[[ Records supplied, beginning ]]
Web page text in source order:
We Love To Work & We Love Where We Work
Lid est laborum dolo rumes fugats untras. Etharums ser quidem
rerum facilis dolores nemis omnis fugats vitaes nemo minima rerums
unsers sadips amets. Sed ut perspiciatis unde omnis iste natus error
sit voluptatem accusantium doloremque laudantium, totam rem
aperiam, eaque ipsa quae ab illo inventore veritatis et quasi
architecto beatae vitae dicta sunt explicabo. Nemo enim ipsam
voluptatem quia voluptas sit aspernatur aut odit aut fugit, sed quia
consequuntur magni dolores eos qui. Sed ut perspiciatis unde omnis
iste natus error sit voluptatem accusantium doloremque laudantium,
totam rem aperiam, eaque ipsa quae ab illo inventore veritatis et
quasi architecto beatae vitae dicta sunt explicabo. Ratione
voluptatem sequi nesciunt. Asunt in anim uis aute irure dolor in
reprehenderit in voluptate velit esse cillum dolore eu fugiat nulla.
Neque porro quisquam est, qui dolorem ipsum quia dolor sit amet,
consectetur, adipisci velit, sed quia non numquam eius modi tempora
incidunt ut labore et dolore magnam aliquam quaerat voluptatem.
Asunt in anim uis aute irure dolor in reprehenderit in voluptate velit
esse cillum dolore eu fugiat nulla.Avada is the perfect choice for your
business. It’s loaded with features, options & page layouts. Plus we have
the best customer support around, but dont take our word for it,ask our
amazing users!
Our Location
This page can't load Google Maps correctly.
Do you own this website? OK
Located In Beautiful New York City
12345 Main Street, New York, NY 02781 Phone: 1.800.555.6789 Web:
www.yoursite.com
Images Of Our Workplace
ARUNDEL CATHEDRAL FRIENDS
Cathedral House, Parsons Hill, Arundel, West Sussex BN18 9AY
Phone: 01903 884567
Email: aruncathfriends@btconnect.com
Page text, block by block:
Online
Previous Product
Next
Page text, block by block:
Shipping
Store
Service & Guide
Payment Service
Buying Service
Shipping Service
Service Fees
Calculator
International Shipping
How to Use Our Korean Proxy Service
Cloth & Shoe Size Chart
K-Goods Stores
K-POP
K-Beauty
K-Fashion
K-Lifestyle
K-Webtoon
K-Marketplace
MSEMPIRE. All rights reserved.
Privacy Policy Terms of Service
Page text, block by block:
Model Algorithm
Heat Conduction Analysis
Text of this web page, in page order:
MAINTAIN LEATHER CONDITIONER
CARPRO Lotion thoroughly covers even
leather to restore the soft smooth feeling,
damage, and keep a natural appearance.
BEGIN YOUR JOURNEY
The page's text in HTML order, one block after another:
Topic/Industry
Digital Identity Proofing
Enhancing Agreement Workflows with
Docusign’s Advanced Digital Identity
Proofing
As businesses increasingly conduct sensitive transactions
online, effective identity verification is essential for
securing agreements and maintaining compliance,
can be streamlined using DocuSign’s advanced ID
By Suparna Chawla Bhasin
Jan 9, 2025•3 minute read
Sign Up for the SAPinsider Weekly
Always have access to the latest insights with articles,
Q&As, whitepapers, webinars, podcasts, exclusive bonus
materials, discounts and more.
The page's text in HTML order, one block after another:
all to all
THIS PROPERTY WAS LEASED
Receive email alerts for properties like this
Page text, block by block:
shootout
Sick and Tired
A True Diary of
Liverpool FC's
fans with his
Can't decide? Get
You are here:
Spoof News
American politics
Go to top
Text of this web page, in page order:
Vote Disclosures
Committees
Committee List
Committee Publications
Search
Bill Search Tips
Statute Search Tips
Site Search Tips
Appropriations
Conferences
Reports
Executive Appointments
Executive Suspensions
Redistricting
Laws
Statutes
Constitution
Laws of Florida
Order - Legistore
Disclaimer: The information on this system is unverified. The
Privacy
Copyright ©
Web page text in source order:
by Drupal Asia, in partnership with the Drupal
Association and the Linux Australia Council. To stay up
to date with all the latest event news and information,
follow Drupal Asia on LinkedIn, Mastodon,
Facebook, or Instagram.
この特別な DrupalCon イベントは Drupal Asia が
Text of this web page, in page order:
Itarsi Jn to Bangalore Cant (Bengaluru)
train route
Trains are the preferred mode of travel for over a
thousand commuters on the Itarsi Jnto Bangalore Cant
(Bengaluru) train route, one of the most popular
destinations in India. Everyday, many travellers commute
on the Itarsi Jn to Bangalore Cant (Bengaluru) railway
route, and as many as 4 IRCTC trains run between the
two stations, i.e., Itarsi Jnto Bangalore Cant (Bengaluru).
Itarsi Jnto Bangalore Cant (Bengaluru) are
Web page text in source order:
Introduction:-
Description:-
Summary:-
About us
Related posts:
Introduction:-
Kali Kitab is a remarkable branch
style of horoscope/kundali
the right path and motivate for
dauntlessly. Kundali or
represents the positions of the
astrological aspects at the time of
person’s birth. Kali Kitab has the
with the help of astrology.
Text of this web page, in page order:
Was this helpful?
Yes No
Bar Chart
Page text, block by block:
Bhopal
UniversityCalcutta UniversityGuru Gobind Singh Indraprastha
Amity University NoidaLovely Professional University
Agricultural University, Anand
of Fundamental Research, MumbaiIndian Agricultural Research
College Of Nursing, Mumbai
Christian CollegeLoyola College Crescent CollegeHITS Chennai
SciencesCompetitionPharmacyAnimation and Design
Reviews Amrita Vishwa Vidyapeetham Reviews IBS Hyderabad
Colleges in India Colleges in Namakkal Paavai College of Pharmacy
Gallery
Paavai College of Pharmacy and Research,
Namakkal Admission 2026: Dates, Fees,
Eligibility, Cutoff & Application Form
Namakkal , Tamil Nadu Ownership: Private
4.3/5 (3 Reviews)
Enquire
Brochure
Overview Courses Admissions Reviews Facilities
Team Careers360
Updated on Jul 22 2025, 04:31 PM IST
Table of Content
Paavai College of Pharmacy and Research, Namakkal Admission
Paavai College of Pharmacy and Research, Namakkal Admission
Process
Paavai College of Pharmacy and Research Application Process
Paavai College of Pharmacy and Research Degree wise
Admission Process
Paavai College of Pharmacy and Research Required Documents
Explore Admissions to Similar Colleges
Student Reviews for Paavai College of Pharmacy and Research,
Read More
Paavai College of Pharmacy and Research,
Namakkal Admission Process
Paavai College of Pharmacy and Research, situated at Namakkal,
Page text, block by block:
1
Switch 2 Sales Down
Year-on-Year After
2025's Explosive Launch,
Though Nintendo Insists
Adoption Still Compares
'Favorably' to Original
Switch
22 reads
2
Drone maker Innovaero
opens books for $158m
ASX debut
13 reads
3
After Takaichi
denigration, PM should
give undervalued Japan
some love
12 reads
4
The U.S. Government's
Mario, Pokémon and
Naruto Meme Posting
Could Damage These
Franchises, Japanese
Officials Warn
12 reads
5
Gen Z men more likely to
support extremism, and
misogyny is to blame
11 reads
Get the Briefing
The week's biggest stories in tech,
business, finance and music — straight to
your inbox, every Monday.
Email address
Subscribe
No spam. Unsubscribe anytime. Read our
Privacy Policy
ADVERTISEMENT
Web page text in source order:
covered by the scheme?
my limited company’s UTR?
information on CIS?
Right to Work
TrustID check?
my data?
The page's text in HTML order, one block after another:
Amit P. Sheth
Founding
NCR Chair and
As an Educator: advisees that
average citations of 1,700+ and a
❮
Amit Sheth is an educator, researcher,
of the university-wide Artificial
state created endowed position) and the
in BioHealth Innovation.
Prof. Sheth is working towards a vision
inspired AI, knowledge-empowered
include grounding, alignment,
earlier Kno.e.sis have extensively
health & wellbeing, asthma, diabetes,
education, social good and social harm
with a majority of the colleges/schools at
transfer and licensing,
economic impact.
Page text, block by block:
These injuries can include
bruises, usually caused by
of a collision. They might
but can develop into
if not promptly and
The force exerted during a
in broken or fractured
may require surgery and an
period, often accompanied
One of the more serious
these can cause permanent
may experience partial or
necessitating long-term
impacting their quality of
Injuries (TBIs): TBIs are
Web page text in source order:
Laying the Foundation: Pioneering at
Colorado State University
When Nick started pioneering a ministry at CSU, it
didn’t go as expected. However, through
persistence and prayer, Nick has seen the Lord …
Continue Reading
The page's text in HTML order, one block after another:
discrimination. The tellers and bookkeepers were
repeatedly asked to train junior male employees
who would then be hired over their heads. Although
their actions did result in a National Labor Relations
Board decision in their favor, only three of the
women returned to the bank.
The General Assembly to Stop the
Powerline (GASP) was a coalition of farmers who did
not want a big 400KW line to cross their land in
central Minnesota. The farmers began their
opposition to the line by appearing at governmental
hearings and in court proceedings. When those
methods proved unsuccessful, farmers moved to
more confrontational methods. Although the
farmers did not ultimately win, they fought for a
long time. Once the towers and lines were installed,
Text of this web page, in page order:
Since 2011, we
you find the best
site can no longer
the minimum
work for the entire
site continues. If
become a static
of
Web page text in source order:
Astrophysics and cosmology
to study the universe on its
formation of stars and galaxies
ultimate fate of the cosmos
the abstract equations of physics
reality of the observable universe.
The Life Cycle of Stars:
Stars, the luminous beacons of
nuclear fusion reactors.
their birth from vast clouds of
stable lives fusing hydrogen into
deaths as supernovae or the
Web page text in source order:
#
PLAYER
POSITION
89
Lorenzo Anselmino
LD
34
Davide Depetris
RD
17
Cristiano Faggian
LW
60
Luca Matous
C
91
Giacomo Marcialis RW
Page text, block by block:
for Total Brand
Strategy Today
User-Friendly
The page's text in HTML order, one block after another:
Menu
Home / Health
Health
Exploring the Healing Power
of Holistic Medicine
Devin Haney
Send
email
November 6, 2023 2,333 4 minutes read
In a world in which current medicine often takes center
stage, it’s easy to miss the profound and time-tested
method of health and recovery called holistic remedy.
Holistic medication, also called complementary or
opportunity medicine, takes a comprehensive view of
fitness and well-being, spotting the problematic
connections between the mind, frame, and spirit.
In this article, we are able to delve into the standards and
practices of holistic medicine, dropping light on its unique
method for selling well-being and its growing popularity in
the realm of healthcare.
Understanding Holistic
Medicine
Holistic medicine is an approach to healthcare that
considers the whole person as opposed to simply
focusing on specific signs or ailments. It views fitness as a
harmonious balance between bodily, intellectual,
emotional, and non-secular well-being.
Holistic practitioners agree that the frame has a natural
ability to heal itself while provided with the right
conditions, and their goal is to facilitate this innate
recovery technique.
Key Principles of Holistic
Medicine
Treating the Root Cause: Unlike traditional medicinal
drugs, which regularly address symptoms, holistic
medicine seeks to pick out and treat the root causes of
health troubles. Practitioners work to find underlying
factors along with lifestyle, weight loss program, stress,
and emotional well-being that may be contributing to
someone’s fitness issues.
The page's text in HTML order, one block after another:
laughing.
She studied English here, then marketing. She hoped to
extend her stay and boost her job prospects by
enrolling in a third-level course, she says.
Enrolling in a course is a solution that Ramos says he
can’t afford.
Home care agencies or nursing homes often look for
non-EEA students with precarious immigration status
[[ Records supplied, end ]]
Work to be completed »
Count, in the records above, the lines that contain the word "Paavai"; the answer is that number alone.

Solution for this exercise »
10